TASK ITEM:
Which lines in the data below contain the string "Steinmetz"? Show each one.

----------------------------------------

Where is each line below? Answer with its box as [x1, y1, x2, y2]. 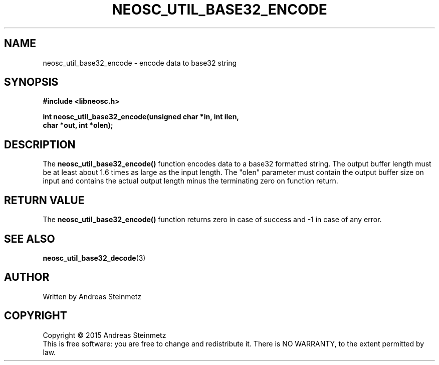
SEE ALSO [4, 232, 55, 245]
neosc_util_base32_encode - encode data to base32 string [43, 58, 237, 67]
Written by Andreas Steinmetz [43, 292, 142, 301]
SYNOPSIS [4, 76, 59, 89]
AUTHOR [4, 271, 50, 284]
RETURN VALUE [4, 194, 85, 207]
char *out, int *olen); [43, 121, 113, 130]
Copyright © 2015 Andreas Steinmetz [43, 330, 166, 339]
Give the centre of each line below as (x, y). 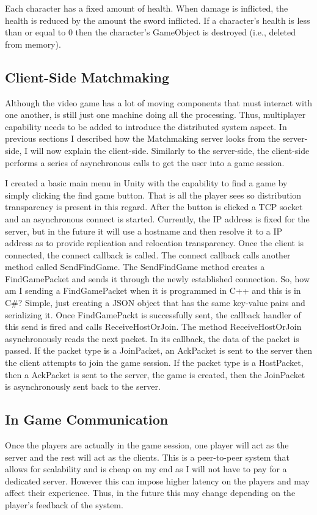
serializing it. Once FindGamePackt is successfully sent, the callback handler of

----------------------------------------

RESPONSE:
Written by Andreas Steinmetz [43, 292, 142, 301]
Copyright © 2015 Andreas Steinmetz [43, 330, 166, 339]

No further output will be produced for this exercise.